おなかは空いてないのか。がっかりしたが、食べないものは仕方がない。

 その時、ゴロゴロという雷の音が聞こえた。今度は台風ではなく、普通の夕雨立ちだ。差し込んでいる光はそのままに、ぽつ、ぽつと音を立て、雨水がぽっかりと空いた天井から降り注ぎ始めた。こういう天気を狐の嫁入りというのだったか。雨は急に勢いを増したが空は明るいままで、人魚は本棚に座ったまま上を見ている。雨水は既に濡れていた彼女の白い肢体を伝い落ちていった。

 しばらくその光景を眺めているうちに、雨の勢いが落ちてきた。そういえば、今日は傘を持ってきていないんだった。雨足が弱まっているうちに帰った方がいいかもしれない。

「また来るよ」

 そう声をかけたが、彼女はもう僕に対して興味を失ってしまったようだ。ちゃぽんと音を立てて水の中にするりと滑り込む。後には広がる波紋だけが残されていた。


 結局彼女のことは誰にも話さなかった。次の日もまた次の日も、僕は彼女に会うためにハイオクに通い詰めた。

 彼女の上半身は人型だ。でも首の両側に入った赤い切れ込みは魚のえらのようにも見える。実際水中でも呼吸ができるらしく、陸に上がらずに水中で泳ぎまわっているだけの日もあった。そんな時は暇を持て余しながら持ってきた本や漫画を読んだり、上から差し込む日の光が水面で揺らぐのを眺めながら過ごした。

 僕に対する彼女の振る舞いは気まぐれで、呼び声に反応して近づいてくることもあれば、自分の尻尾を追いかけてぐるぐる回っていたり、どこかから飛ばされてきたであろう帽子を相手に戯れ、一人遊びに熱中していることもあった。

 相手をしてくれる日には根気強く話しかけてみると、反復するかのように単語らしきものを口にすることはあった。会話ができるほどではなかったが、なんとか繰り返し教えるうちに呼び名だけは口に出してくれるようになった。
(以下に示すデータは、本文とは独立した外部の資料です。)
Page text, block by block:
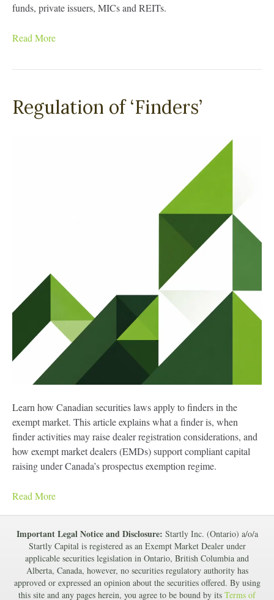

それからというもの、人魚が暇を持て余して僕を呼びつけたいときは『しょーた』と舌足らずな声で呼ぶようになった。

「名前をつけないといけないな」

 きょとんとした顔で人魚は首を傾げたまま僕を見る。言っていることはわからないが、僕が人魚に話しかけていること自体はわかっているらしい。

「カンランでいい?」

 そう言うと人魚は瞬きをした。その瞳の黄緑色は理科の教科書に載っていたカンラン石そっくりで、声に出してみると音の響きも似合っている気がした。

「カンラン」

 カンランはぴしゃりとひれで水面をたたいた。水しぶきが日の光を反射して白く舞う。


 偶然コンビニで買った唐揚げを食べていたある日。カンランは本棚に上がったまま微動だにせず、こちらをじっと見ていた。

「これ、欲しいのか?」

 返事はない。けれどカンランは大きな目を見開いて瞬き一つしない。

 試しに一つ投げ渡してみた。彼女は器用に空中で食いつき、一口でぺろりと平らげてしまった。そして水に飛び込むとお代わりを要求するように水辺に立った僕の足元まで近づいてきた。

「気に入ったのか」

 カンランは白い手を伸ばして、期待にこもった目で僕を見ていた。こんなに近くまで近づいてきたのは初めてだ。結局カンランのおねだりに負けて、残りの唐揚げも一つずつ手渡すうちに全部なくなってしまった。

その次の日から、僕はハイオクに行くたびに唐揚げを持参するようになった。そのおかげでカンランは僕のことを『おいしいものをくれる人』として認識したらしい。この数日で、カンランは名前を呼ぶと寄ってくるようになった。

「カンラン」

 声をかけるとカンランは水の中から顔を出し、僕の方へ軽やかに泳いで近づいた。伸ばされた手にはいつものように、一つずつ唐揚げを載せていく。

「喉に詰めるなよ」

 がつがつと食いつくカンランに最後の一つを渡した。それをほおばった後も、なぜかカンランは僕の傍を離れようとしない。

「もうないって」

 カンランは大きな目で僕を見上げる。僕は手をのばしてそっとカンランの髪に触れた。濡れた深緑色の髪を指で梳くとカンランはくすぐったそうに身をよじり、声を上げて笑った。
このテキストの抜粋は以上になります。